- Problem statement:
Please restate, word for word, the lines below that begin at the one with "Give the centre" and end at the one with "solutions proposed over". Leave out all other lines.

- Data provided:
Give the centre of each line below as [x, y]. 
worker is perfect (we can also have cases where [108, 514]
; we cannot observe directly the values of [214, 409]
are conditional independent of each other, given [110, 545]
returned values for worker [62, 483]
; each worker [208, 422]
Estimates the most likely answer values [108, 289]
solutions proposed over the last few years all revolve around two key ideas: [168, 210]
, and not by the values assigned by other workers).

==

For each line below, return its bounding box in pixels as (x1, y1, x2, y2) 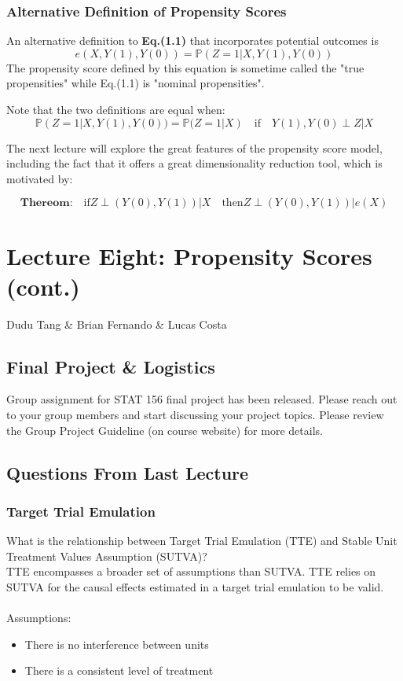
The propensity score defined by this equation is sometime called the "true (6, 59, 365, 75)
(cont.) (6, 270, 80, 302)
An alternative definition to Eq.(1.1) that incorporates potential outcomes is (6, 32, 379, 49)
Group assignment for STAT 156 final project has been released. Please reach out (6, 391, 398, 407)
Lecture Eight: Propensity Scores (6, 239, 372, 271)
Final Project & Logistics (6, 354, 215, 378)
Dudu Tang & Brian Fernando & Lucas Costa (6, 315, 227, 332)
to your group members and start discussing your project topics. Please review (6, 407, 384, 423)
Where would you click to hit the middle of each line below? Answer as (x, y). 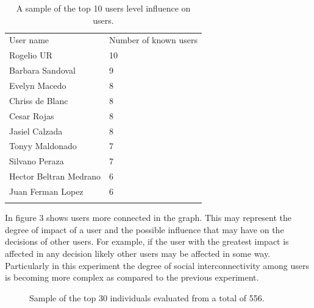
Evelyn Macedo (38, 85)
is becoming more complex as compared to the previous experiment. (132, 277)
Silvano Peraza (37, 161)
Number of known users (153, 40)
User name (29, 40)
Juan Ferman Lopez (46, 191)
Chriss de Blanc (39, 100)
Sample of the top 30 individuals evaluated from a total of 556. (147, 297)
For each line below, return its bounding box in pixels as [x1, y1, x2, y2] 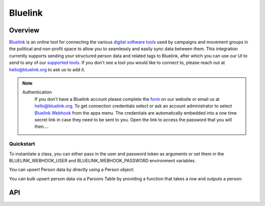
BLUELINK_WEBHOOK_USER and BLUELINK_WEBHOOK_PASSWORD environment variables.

==

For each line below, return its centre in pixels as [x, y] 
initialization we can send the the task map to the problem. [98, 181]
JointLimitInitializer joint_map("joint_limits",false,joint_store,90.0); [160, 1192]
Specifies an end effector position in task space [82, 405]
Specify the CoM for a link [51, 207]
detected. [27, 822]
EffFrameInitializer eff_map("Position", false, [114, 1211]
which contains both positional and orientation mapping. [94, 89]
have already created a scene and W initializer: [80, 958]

- Answer section:
Give the centre of each line below as [x, y]. 
worker is perfect (we can also have cases where [108, 514]
; we cannot observe directly the values of [214, 409]
are conditional independent of each other, given [110, 545]
returned values for worker [62, 483]
; each worker [208, 422]
Estimates the most likely answer values [108, 289]
solutions proposed over the last few years all revolve around two key ideas: [168, 210]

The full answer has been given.